What happened to the notorious Avery has been pirate history’s most baffling cold case for centuries. Now, in a remote archive, a coded letter written by "Avery the Pirate" himself, years after he disappeared, reveals a stunning truth. He was a pirate that came in from the cold . . .
In The Pirate King, Sean Kingsley and Rex Cowan brilliantly tie Avery to the shadowy lives of two other icons of the early 18th century, including Daniel Defoe, the world-famous novelist and—as few people know—a deep-cover spy with more than a hundred pseudonyms, and Archbishop Thomas Tenison, a Protestant with a hatred of Catholic France.

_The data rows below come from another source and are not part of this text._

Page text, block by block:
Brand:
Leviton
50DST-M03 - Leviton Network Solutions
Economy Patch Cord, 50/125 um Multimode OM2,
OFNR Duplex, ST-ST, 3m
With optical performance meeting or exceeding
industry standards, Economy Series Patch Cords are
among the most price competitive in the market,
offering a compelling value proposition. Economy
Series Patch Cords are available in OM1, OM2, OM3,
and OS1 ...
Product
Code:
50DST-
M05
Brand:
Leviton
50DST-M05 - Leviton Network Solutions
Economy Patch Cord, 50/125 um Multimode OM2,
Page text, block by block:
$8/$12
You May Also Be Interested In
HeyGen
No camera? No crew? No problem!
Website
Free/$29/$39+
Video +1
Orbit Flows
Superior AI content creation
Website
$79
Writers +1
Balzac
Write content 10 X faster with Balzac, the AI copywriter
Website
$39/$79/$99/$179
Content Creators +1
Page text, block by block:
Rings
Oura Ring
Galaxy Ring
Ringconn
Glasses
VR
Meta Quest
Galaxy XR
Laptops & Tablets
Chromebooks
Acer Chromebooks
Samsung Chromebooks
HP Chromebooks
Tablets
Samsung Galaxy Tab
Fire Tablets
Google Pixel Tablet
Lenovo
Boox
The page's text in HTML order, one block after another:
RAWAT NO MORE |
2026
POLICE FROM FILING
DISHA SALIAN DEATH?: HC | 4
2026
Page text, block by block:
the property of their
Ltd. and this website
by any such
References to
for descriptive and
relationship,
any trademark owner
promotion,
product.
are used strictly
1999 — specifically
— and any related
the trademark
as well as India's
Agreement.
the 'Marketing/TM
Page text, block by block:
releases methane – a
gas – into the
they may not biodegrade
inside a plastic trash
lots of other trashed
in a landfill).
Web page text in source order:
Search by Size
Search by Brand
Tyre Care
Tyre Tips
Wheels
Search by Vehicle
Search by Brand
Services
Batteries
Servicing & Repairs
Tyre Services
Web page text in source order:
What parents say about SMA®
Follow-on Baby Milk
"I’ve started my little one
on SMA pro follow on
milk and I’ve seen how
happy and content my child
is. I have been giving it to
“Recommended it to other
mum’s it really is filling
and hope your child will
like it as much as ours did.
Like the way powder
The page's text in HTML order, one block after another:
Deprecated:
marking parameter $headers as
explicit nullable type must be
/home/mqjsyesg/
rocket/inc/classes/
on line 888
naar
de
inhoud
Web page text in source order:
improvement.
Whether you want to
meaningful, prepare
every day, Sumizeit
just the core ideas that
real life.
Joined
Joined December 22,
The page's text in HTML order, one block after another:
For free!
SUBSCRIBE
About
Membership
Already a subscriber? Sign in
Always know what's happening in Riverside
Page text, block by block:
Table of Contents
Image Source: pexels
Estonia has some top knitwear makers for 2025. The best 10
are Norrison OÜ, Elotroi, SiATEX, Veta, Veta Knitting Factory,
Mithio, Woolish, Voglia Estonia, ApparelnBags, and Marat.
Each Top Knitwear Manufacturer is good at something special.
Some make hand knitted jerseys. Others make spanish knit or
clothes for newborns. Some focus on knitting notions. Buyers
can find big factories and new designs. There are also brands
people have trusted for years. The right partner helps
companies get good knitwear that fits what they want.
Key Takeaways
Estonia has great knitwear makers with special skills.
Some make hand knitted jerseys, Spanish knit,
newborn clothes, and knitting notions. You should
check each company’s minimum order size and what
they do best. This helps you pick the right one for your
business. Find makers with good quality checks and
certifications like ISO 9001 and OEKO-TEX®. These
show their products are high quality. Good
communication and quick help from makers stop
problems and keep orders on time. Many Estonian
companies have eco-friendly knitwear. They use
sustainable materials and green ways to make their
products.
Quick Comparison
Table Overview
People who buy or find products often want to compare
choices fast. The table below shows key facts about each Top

Sean Kingsley and Rex Cowan's The Pirate King brilliantly reveals the untold epic story of Henry Avery in all it's colorful glory—his exploits, his survival, his secret double life, and how he inspired the golden age of piracy.
PUBLISHERS WEEKLY
In this twisty account, marine archeologist Kingsley (Enslaved) and shipwreck hunter Cowan (Castaway and Wrecked) trace the life of 17th-century pirate Henry Avery. In 1696, Avery led a fleet of pirate ships in an attack against a Mughal convoy on its way to Mecca loaded with a fortune in gold, silver, and silk. After snagging this monumental score, Avery disappeared, mystifying embarrassed British officials and the furious Mughal emperor, souring international relations, and making Avery a popular figure in British song and legend. In 1978, shipwreck hunter (and Cowan's late wife) Zélide Cowan discovered evidence of Avery's post-1696 existence in the form of a partially encrypted letter in the Scottish Record Office. Addressed in 1700 from "the pirate Avery" to an underling of spymaster (and Archbishop of Canterbury) Thomas Tenison, the letter referenced a completed mission. Pointing to author Daniel Defoe's work as a spy in the same ring, as well as Defoe's writings seemingly inspired by Avery's life, the authors speculate that Avery and Defoe were close friends. This line of conjecture stretches thin, but fascinating descriptions of turn-of-the-18th-century espionage pieced together from archival scraps more than compensate, and other claims hold more water (such as that Britain probably offered Avery a secret pardon in exchange for the treasure). It's a winding yarn.